- [TASK DETAILS]:
Select every line below containing the word "types".

===

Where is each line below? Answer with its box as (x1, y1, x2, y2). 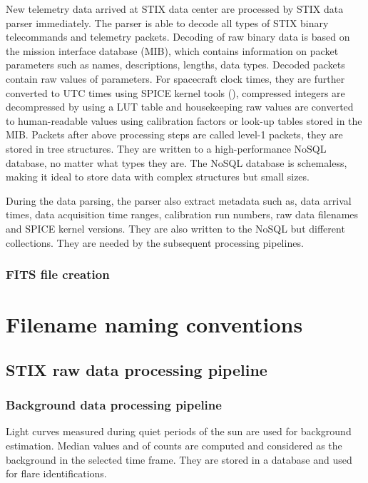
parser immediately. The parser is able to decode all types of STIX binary (6, 15, 329, 30)
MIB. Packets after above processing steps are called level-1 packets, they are (6, 127, 343, 142)
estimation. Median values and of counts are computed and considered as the (6, 437, 342, 452)
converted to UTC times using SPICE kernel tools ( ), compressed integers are (6, 85, 345, 100)
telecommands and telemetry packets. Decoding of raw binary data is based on (6, 29, 350, 44)
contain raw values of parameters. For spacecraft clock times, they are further (6, 71, 345, 86)
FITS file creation (6, 265, 110, 283)
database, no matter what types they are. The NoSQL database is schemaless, (6, 155, 347, 170)
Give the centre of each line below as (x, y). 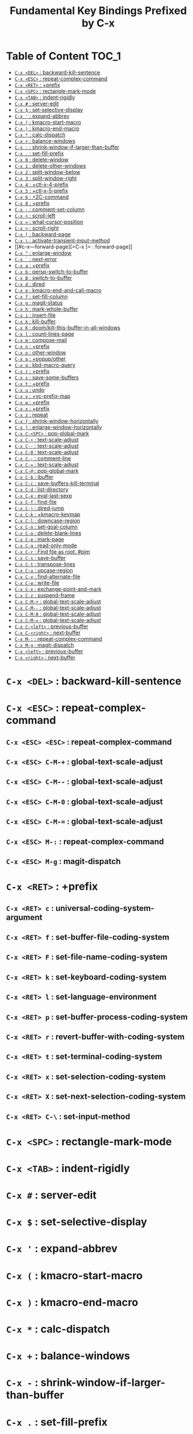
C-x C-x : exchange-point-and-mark (58, 589)
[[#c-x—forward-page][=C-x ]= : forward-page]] (73, 247)
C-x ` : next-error (36, 259)
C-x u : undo (30, 390)
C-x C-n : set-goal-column (46, 527)
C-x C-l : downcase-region (47, 520)
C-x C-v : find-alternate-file (47, 576)
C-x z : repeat (31, 415)
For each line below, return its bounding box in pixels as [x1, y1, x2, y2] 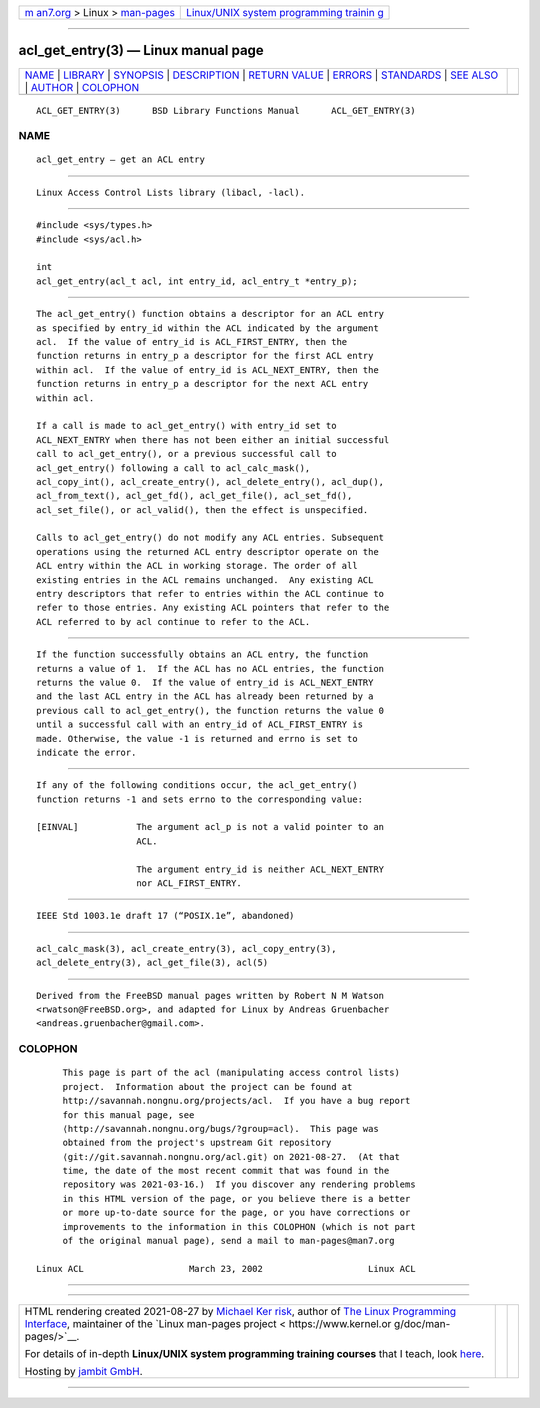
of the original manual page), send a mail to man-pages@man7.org [62, 1235, 395, 1247]
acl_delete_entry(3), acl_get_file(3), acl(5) [36, 957, 269, 969]
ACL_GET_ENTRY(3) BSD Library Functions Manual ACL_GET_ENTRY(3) [36, 105, 416, 116]
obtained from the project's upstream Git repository [62, 1137, 332, 1149]
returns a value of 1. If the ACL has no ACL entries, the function [36, 663, 385, 674]
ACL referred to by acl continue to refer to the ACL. [36, 616, 311, 627]
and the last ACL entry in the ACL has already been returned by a [36, 691, 374, 702]
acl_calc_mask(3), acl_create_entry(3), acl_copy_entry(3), [36, 943, 337, 954]

===

- [ANSWER BELOW]:
parser immediately. The parser is able to decode all types of STIX binary (6, 15, 329, 30)
database, no matter what types they are. The NoSQL database is schemaless, (6, 155, 347, 170)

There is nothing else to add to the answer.